Advancing Equitable AI: Evaluating Cultural Expressiveness in LLMs for Latin American Contexts
It addresses equitable AI development for Latin American communities by mitigating biases from imbalanced datasets, though it is incremental as it builds on existing fine-tuning methods.
This paper tackled the problem of AI biases marginalizing Latin American contexts by evaluating language models on cultural expressiveness, finding that fine-tuning Mistral-7B with a culturally aware dataset improved its performance by 42.9%.

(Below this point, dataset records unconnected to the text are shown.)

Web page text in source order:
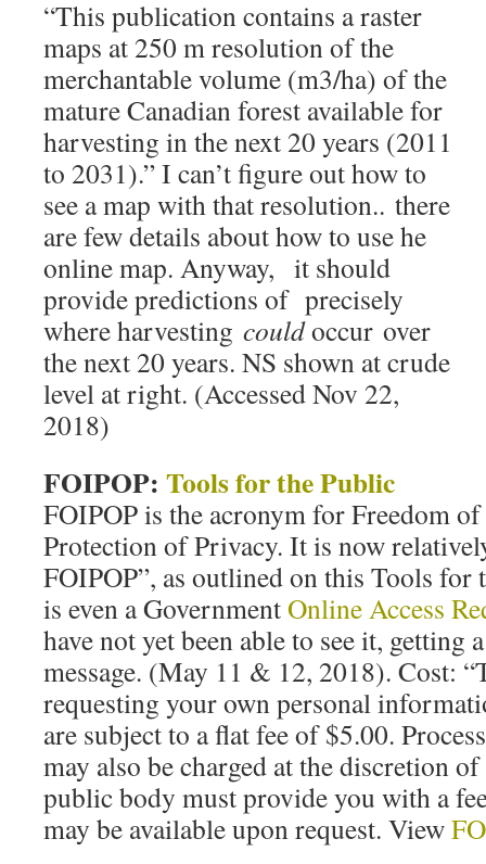
“This publication contains a raster
maps at 250 m resolution of the
merchantable volume (m3/ha) of the
mature Canadian forest available for
harvesting in the next 20 years (2011
to 2031).” I can’t figure out how to
see a map with that resolution.. there
are few details about how to use he
online map. Anyway, it should
provide predictions of precisely
where harvesting couldoccur over
the next 20 years. NS shown at crude
level at right. (Accessed Nov 22,
2018)
FOIPOP: Tools for the Public
FOIPOP is the acronym for Freedom
Protection of Privacy. It is now
FOIPOP”, as outlined on this Tools for
is even a GovernmentOnline Access
have not yet been able to see it, getting
message. (May 11 & 12, 2018). Cost:
requesting your own personal
are subject to a flat fee of $5.00.
may also be charged at the discretion
public body must provide you with a
may be available upon request. View

Artificial intelligence (AI) systems often reflect biases from economically advanced regions, marginalizing contexts in economically developing regions like Latin America due to imbalanced datasets. This paper examines AI representations of diverse Latin American contexts, revealing disparities between data from economically advanced and developing regions. We highlight how the dominance of English over Spanish, Portuguese, and indigenous languages such as Quechua and Nahuatl perpetuates biases, framing Latin American perspectives through a Western lens. To address this, we introduce a culturally aware dataset rooted in Latin American history and socio-political contexts, challenging Eurocentric models. We evaluate six language models on questions testing cultural context awareness, using a novel Cultural Expressiveness metric, statistical tests, and linguistic analyses. Our findings show that some models better capture Latin American perspectives, while others exhibit significant sentiment misalignment (p < 0.001). Fine-tuning Mistral-7B with our dataset improves its cultural expressiveness by 42.9%, advancing equitable AI development. We advocate for equitable AI by prioritizing datasets that reflect Latin American history, indigenous knowledge, and diverse languages, while emphasizing community-centered approaches to amplify marginalized voices.